Immunohistochemistry
Immunohistochemistry was performed as previously described with minor modifications [8]. After deparaffinization, rehydration, and antigen retrieval (microwaved in 10 mM citrate buffer, pH 6.0, at 100 °C, 5 min, three times), the sections were incubated sequentially with 0.5% TritonX-100 in PBS for 30 min at room temperature (RT) to membrane permeation, with 10% FBS for 60 min at RT, with primary antibodies: rabbit anti-phospho-LATS1 (Ser909, 1:100, Cell Signaling Technology, MA, USA, #9157), rabbit anti-phospho-PLK1 (Thr210, 1:100, Abcam, Cambridge, UK, #ab155095), mouse anti-MAP2 (1:200, Santa Cruz, TX, USA, #sc-32791) and mouse anti-NeuN (1:100, Abcam, Cambridge, UK, ab104224) one or two overnight, and finally with secondary antibodies: Alexa Flour 488-labeled anti-mouse IgG (1:1000, Invitrogen, MA, USA) and Cy3-labeled anti-rabbit IgG (1:500, Jackson ImmunoResearch, PA, USA) for 1 h at RT. Images were acquired by confocal microscopy: Olympus FV1200 (Olympus, Tokyo, Japan) and LSM710 (Carl Zeiss, Oberkochen, Germany).

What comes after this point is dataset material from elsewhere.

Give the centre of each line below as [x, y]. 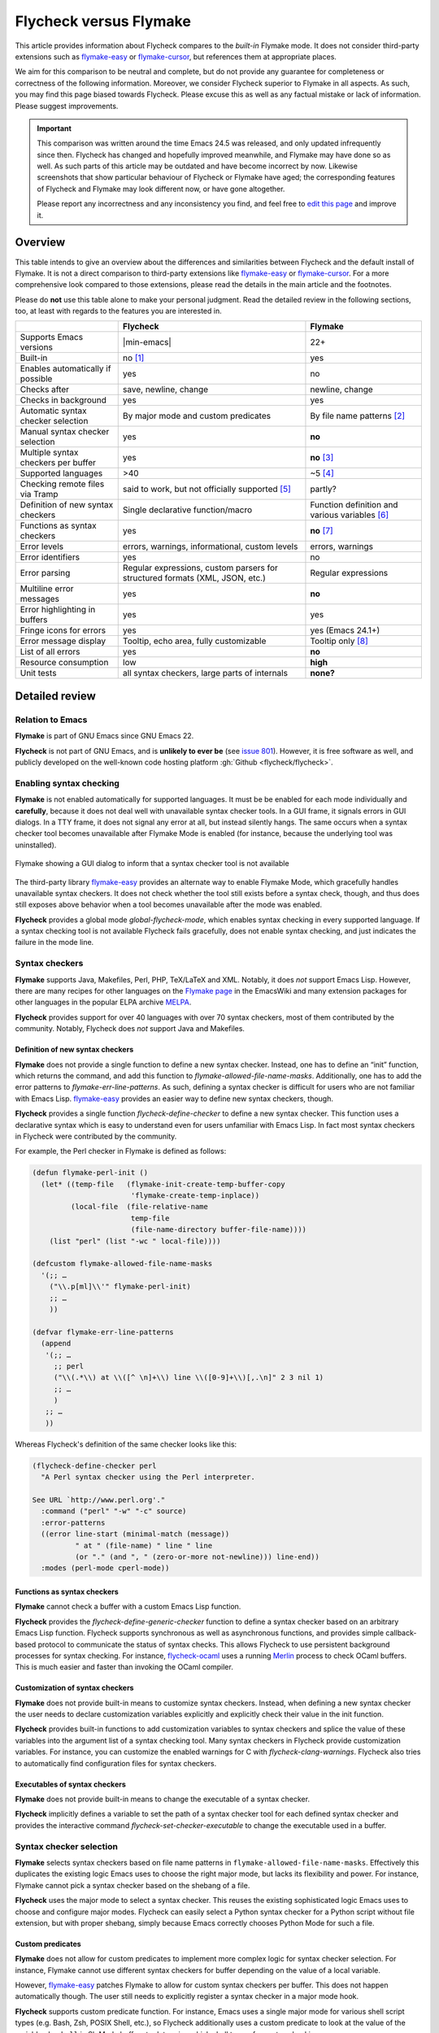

Signal acquisition from immunohistochemistry
Immunohistochemistry images obtained by Olympus FV1200 were next analyzed by Image-J (NIH, MD USA: https://imagej.nih.gov/ij/). Signal intensities (AU/pixel) of YAP, YAPdeltaC, phospho-LATS1 and phospho-PLK1 in each neuron (NeuN-positive or MAP2-positive cell) were quantified by free-hand-surrounding the shape of neuron with Image-J. From human immunohistochemistry images 4 visual fields were randomly selected, and 100 neurons in total were analyzed. Background signals were collected from 8 areas that did not include cells, and the signal intensity of each neuron was subtracted with the mean value of the background signals. The mean value of the signal intensities of 100 neurons after subtraction of the background signals was used as the representative value for a patient or a control, and statistical analysis was performed between 3 patients and 3 controls.
Electron microscopy
Electron microscopic observation was performed basically following the method described previously [8]. After deparaffinization and rehydration, tissues were washed with PBS three time, fixed in 2.5% glutaraldehyde/0.1 M phosphate buffer (PB) (pH7.4), and treated with 1% OsO4/0.1 M PB for 2 h. Fixed tissues were dehydrated through a graded ethanol series and embedded in epoxyresin. Ultrathin sections were stained with uranyl acetate and lead citrate. Data acquisition was performed with a transmission electron microscope (H-9000, H7600 or H-7100, Hitachi, Tokyo, Japan).
Regarding human brain samples, frontal cortex were fixed in 2.5% glutaraldehyde/0.1 M cacodylate buffer for 2 h and treated with 1% OsO4/0.1 M cacodylate buffer between 90 min and 2 h, within 5 h after death.
Statistical analysis
Statistical analyses were performed with Student’s t-test.